» **MATERIAL TO PROCESS**
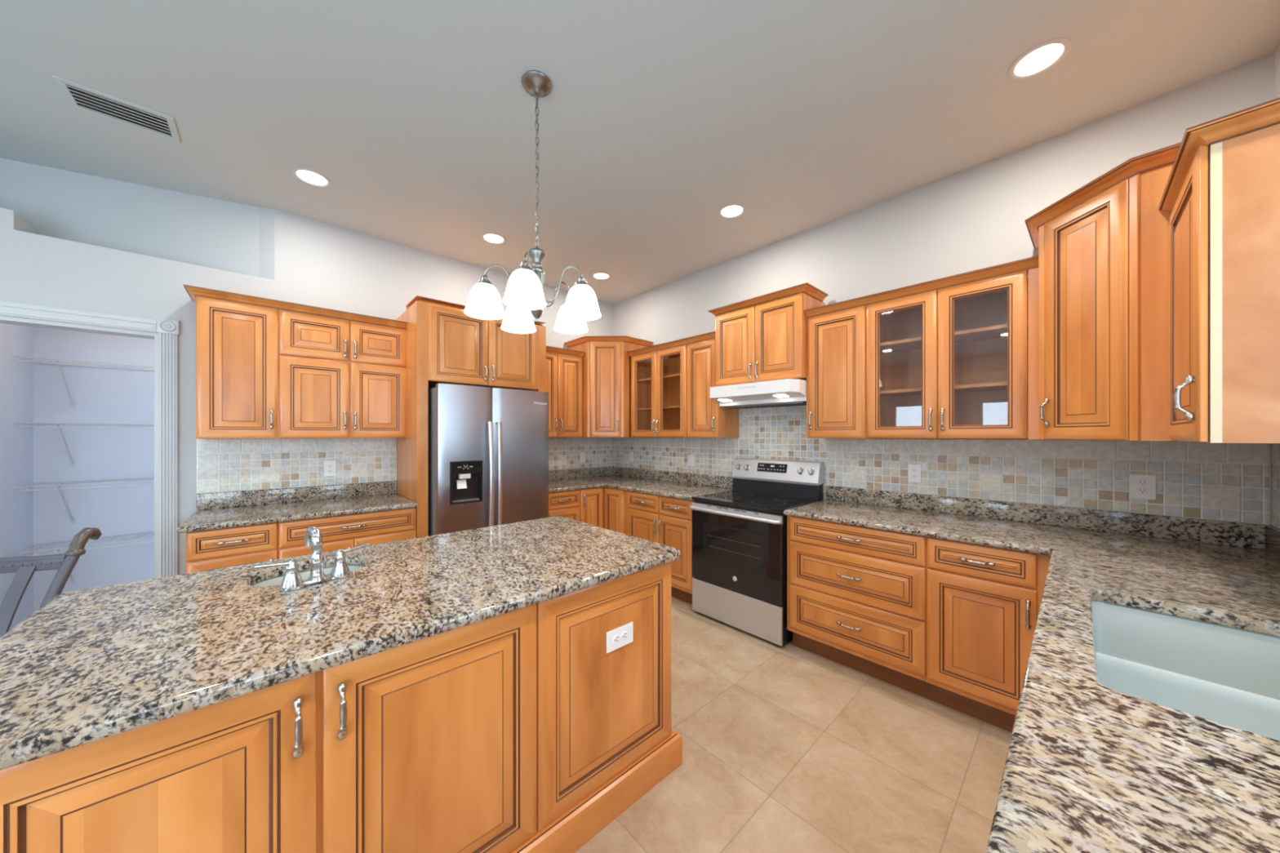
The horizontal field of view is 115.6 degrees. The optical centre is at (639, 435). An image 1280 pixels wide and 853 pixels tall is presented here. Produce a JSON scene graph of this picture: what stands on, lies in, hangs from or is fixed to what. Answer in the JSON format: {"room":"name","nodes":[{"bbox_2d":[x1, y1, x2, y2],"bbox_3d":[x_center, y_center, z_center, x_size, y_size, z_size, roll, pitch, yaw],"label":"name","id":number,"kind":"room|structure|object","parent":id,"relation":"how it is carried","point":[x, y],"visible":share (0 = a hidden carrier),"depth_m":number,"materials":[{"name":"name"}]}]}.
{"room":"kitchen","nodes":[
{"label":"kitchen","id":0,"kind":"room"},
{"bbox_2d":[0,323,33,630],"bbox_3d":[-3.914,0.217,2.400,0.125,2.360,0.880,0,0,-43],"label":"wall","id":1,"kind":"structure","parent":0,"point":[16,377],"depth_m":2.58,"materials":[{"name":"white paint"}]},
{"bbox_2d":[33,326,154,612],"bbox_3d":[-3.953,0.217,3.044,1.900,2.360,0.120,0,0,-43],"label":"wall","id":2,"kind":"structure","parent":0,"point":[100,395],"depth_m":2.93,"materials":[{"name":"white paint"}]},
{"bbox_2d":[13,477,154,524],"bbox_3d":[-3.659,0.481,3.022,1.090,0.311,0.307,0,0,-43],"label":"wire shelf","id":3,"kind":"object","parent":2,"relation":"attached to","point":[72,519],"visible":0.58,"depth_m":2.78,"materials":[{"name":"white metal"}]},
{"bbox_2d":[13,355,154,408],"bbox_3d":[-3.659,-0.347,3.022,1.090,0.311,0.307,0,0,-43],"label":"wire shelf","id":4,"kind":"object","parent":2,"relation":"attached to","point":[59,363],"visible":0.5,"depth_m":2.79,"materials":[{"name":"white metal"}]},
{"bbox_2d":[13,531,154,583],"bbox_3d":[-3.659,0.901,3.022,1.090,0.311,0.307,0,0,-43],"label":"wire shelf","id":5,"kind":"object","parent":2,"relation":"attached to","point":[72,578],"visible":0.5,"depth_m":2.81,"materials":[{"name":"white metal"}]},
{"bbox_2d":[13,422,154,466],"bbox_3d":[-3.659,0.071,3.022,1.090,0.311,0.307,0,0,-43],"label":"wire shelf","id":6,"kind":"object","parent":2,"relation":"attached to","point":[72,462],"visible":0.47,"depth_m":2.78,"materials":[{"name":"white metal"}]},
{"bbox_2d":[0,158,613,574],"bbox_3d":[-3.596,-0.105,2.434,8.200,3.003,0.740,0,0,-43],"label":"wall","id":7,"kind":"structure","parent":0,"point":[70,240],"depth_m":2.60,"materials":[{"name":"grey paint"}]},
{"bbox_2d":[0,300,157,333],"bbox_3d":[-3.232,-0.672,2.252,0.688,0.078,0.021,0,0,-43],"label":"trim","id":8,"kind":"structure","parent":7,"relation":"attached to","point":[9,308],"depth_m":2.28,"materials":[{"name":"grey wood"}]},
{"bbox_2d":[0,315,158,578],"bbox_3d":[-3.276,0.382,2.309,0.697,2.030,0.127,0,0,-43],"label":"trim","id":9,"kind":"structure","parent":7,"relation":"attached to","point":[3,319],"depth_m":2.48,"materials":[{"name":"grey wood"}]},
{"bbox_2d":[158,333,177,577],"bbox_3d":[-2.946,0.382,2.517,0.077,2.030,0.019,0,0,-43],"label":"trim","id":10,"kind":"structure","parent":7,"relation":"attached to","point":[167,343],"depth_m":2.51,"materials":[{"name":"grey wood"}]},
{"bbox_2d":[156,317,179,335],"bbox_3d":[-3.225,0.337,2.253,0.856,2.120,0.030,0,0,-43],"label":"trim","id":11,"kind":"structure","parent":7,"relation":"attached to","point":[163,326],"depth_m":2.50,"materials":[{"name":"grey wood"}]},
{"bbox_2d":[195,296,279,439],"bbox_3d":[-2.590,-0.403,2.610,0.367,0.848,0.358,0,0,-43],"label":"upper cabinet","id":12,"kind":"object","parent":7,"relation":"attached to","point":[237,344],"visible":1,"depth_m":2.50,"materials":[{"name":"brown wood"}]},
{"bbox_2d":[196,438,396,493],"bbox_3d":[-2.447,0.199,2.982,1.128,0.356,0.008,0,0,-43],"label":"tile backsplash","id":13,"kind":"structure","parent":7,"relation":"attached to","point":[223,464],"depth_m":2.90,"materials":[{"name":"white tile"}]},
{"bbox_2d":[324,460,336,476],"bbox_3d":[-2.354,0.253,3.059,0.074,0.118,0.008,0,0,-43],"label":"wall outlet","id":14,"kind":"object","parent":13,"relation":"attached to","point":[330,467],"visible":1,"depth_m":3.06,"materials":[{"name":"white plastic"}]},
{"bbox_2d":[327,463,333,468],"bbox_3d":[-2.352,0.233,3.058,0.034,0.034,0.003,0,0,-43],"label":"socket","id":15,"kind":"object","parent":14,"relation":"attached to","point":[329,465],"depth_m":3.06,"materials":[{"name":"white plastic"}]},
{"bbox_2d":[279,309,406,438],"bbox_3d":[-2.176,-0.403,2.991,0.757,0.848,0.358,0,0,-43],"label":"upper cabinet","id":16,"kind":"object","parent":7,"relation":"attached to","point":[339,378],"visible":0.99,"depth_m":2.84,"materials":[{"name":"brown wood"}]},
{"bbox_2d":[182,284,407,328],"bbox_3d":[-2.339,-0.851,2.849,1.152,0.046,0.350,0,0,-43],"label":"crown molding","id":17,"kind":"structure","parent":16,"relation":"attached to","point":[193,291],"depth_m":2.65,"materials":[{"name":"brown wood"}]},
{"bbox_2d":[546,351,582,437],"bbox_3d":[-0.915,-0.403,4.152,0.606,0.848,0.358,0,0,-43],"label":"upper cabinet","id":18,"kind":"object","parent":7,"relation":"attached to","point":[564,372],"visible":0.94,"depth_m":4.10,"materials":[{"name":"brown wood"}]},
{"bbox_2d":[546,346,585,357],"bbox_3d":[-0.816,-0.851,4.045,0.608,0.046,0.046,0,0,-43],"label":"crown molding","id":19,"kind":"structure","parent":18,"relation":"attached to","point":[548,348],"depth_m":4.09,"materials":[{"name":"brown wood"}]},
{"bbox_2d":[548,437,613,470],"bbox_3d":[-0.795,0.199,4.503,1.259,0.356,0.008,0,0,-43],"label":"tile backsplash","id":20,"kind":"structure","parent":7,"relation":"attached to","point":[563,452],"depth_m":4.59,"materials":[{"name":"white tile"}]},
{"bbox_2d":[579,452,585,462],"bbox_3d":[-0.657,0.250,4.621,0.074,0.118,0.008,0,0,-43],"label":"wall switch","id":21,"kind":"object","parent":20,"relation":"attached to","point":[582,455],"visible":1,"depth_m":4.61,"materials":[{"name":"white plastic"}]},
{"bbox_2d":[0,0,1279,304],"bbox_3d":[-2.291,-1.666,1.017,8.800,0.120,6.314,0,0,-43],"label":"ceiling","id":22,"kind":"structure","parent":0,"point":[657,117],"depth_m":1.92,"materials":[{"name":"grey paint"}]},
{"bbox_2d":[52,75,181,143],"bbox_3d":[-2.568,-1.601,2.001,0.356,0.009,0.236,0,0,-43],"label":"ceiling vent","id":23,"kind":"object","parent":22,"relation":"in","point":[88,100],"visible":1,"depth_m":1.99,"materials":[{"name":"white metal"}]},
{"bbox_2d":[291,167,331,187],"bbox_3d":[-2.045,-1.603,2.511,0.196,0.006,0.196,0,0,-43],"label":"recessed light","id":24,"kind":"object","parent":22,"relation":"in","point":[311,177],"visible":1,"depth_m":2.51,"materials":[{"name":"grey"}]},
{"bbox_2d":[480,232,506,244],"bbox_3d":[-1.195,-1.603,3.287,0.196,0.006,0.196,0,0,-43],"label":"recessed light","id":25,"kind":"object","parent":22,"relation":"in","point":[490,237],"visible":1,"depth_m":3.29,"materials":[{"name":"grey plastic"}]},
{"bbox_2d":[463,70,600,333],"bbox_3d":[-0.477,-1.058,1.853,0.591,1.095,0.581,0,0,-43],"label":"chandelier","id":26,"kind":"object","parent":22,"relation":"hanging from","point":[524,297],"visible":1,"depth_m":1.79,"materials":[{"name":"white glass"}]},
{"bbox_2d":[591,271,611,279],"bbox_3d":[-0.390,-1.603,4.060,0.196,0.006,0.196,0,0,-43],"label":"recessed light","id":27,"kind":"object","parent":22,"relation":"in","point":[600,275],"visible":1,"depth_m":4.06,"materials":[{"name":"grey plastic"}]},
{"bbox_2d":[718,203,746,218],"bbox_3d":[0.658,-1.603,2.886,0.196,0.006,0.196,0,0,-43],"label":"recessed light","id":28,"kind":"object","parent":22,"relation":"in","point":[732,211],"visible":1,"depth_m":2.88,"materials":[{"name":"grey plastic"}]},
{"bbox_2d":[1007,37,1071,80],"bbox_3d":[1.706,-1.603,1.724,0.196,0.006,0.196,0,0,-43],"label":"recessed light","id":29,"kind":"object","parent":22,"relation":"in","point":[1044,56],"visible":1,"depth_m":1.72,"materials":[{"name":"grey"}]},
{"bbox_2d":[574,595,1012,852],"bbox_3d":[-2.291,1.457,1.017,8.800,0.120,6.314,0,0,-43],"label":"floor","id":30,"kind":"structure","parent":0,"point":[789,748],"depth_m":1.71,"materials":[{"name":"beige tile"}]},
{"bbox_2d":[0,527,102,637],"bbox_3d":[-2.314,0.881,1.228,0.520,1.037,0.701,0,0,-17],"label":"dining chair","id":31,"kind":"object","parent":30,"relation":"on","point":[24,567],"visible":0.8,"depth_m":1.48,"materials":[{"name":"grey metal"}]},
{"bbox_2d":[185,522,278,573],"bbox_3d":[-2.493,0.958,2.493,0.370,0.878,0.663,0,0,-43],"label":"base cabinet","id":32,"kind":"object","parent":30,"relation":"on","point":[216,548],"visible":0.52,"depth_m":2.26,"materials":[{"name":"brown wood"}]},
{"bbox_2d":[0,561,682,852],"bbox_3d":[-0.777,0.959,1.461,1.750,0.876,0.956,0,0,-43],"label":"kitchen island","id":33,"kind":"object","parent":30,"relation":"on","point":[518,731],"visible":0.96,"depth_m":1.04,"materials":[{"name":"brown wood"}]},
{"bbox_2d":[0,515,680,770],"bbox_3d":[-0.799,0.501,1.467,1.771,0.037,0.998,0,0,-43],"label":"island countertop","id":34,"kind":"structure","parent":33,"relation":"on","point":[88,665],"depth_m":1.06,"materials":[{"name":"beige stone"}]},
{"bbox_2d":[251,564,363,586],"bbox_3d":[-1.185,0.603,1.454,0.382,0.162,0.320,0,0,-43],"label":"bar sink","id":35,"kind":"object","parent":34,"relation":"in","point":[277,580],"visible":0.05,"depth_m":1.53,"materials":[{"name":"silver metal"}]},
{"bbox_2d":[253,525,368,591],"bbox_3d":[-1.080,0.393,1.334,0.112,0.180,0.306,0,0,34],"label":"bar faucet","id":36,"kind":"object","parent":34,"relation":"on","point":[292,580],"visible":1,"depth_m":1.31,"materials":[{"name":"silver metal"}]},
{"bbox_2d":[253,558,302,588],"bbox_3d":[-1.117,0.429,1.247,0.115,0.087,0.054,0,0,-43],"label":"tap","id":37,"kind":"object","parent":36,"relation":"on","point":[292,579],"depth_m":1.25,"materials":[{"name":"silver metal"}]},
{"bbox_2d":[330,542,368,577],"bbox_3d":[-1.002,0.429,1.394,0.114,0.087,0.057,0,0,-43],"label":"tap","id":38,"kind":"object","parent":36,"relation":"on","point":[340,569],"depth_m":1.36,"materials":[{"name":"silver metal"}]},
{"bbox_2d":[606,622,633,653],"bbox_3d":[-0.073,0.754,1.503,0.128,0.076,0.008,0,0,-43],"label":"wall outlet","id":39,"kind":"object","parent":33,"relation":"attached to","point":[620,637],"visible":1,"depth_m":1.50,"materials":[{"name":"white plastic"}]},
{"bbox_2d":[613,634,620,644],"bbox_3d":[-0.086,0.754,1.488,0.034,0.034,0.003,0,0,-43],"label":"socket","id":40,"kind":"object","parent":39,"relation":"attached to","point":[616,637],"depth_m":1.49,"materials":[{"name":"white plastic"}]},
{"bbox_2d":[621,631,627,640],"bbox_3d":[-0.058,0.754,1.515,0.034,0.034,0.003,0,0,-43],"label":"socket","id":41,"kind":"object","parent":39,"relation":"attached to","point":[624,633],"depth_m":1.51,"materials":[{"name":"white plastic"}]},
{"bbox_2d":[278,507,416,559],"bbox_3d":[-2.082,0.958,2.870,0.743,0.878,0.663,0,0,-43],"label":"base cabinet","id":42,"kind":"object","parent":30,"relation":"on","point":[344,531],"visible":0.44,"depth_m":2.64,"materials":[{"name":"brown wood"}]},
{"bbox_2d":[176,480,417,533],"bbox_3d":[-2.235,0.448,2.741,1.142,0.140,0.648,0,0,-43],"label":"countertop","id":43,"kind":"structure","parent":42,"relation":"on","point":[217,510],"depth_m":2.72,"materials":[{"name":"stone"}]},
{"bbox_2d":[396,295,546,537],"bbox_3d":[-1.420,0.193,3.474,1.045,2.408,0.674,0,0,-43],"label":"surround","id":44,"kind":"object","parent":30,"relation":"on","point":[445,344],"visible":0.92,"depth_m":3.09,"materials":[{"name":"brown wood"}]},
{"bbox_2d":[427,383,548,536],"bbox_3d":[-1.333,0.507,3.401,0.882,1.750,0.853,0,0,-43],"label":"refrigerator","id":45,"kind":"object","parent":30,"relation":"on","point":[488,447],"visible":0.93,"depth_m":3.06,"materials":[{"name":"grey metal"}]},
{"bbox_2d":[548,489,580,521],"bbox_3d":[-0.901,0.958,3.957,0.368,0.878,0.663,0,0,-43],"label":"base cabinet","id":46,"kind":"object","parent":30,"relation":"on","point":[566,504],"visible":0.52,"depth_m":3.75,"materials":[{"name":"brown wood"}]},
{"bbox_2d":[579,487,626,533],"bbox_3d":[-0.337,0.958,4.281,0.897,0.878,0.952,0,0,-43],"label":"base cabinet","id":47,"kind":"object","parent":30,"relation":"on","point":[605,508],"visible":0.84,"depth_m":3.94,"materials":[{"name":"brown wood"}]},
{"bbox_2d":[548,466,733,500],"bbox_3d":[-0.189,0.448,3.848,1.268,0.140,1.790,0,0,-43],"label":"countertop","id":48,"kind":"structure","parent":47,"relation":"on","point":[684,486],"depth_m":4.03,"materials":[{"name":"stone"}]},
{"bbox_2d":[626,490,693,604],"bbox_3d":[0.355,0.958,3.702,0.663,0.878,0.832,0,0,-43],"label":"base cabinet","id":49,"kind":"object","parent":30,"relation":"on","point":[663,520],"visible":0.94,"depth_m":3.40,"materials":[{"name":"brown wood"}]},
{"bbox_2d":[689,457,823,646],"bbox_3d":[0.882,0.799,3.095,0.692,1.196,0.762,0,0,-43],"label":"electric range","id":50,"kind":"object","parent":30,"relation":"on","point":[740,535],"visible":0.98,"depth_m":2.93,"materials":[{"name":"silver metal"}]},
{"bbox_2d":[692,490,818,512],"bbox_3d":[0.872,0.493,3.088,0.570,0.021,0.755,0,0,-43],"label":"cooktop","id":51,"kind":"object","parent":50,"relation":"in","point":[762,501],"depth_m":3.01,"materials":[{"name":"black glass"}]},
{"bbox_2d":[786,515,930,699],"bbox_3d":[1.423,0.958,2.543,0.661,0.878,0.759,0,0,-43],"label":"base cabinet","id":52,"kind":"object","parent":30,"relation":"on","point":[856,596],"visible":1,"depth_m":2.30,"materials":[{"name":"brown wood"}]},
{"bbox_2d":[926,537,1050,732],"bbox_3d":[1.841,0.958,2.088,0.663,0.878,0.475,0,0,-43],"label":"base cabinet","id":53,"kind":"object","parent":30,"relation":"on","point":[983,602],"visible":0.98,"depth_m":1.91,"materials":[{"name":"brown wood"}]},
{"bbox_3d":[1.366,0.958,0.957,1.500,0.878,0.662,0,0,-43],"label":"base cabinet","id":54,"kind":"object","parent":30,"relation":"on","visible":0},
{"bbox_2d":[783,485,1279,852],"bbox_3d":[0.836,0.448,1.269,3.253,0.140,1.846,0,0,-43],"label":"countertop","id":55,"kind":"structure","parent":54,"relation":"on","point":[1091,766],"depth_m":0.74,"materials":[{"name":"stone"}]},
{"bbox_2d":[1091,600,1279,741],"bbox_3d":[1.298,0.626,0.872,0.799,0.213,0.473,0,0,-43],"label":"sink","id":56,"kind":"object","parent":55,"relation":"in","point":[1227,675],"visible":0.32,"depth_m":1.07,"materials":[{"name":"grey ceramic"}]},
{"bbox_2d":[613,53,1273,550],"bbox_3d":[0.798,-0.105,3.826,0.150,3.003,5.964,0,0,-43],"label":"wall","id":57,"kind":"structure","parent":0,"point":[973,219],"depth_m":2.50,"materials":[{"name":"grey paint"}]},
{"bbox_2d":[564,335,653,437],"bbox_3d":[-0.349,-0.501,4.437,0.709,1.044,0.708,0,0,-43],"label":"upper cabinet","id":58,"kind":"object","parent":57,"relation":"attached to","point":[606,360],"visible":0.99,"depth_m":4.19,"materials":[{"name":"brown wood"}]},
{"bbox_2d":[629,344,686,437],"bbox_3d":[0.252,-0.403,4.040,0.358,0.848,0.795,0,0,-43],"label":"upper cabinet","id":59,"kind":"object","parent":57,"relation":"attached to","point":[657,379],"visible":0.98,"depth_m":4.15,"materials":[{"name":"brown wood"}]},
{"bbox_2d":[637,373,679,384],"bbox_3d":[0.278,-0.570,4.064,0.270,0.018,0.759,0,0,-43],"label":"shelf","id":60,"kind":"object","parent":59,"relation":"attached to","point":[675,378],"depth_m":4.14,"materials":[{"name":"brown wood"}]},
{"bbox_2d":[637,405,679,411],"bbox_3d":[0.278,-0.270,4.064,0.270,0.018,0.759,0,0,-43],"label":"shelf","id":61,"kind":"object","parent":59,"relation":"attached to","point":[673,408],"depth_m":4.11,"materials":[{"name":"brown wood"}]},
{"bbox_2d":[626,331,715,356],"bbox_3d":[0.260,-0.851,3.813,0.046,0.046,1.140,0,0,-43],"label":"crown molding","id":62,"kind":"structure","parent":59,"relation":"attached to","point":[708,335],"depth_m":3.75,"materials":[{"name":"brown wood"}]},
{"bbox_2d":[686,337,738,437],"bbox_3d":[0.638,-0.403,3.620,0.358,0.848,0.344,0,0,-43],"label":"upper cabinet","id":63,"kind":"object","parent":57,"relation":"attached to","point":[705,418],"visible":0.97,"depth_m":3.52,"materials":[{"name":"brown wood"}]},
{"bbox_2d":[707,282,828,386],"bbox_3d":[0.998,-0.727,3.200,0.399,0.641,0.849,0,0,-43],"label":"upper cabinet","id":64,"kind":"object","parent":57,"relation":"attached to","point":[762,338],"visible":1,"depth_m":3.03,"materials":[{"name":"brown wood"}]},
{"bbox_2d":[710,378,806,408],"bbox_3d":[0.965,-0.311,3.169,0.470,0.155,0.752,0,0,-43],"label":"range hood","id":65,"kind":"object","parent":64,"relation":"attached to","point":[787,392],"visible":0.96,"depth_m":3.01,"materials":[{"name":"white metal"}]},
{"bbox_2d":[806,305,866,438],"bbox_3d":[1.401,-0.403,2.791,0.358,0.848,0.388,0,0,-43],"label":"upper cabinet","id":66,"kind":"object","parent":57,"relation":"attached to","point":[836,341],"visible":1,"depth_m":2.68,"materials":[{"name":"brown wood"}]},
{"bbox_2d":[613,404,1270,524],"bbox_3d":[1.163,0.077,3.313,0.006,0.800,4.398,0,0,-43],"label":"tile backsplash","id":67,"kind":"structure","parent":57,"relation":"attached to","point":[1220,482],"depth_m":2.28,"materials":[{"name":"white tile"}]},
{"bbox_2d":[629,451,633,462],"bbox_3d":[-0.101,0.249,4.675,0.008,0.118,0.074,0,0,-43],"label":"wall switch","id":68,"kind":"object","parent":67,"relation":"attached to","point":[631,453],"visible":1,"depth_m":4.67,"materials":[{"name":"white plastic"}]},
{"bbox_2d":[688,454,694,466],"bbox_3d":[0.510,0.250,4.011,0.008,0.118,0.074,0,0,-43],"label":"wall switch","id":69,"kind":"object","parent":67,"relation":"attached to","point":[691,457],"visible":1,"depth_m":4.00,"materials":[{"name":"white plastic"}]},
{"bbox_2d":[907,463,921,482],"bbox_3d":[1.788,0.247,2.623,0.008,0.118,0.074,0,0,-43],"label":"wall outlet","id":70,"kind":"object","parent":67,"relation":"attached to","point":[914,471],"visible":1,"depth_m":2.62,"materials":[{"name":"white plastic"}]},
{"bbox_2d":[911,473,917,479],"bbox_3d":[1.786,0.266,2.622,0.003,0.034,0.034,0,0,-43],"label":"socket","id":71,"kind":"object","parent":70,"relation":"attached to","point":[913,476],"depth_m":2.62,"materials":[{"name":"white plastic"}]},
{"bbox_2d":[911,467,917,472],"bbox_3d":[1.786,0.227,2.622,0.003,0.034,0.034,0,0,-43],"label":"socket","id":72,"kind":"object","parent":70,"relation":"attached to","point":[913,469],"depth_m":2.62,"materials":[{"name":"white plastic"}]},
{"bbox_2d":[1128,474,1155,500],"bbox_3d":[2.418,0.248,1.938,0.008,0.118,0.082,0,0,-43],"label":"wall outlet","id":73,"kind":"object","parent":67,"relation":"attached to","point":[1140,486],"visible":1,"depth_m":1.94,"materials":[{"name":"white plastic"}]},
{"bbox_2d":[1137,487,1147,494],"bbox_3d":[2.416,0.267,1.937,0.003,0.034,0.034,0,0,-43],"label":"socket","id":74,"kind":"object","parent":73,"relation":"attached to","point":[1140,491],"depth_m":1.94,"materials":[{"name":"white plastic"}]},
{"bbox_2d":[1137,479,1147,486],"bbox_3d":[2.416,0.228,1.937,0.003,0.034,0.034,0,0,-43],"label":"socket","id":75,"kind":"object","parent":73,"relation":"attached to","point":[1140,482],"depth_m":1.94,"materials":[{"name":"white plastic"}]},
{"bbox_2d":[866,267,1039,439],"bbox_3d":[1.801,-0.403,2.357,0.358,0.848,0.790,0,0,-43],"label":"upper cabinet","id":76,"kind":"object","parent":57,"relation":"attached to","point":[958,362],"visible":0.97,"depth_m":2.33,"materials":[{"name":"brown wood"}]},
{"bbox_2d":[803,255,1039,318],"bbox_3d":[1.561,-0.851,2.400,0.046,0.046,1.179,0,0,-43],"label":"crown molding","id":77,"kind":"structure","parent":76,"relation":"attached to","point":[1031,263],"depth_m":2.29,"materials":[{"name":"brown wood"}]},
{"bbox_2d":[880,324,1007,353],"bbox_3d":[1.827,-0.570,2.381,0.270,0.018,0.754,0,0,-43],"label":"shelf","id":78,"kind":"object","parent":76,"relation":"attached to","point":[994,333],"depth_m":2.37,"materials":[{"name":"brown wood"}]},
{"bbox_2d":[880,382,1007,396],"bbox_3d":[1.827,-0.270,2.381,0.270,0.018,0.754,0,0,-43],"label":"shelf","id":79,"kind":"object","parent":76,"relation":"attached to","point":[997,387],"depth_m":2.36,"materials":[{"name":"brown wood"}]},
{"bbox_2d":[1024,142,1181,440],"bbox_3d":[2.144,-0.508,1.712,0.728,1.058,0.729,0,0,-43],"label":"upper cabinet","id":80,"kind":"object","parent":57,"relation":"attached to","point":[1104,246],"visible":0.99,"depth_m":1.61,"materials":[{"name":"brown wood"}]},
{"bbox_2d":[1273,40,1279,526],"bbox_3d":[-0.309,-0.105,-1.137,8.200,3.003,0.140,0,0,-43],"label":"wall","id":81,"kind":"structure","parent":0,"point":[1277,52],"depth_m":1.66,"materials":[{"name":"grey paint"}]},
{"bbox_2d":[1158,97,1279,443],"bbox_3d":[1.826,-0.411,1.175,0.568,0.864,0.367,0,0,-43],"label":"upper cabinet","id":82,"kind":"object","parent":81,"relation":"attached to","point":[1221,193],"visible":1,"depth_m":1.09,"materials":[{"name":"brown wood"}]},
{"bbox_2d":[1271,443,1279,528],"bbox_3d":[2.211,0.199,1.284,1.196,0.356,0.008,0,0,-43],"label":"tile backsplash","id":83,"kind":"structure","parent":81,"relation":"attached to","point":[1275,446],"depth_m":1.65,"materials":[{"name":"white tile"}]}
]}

» **EXERCISE OBJECTIVE**
Out of the records above, pull each line containing the word "stone".

» **ANSWER TO THIS EXERCISE**
{"bbox_2d":[0,515,680,770],"bbox_3d":[-0.799,0.501,1.467,1.771,0.037,0.998,0,0,-43],"label":"island countertop","id":34,"kind":"structure","parent":33,"relation":"on","point":[88,665],"depth_m":1.06,"materials":[{"name":"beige stone"}]},
{"bbox_2d":[176,480,417,533],"bbox_3d":[-2.235,0.448,2.741,1.142,0.140,0.648,0,0,-43],"label":"countertop","id":43,"kind":"structure","parent":42,"relation":"on","point":[217,510],"depth_m":2.72,"materials":[{"name":"stone"}]},
{"bbox_2d":[548,466,733,500],"bbox_3d":[-0.189,0.448,3.848,1.268,0.140,1.790,0,0,-43],"label":"countertop","id":48,"kind":"structure","parent":47,"relation":"on","point":[684,486],"depth_m":4.03,"materials":[{"name":"stone"}]},
{"bbox_2d":[783,485,1279,852],"bbox_3d":[0.836,0.448,1.269,3.253,0.140,1.846,0,0,-43],"label":"countertop","id":55,"kind":"structure","parent":54,"relation":"on","point":[1091,766],"depth_m":0.74,"materials":[{"name":"stone"}]},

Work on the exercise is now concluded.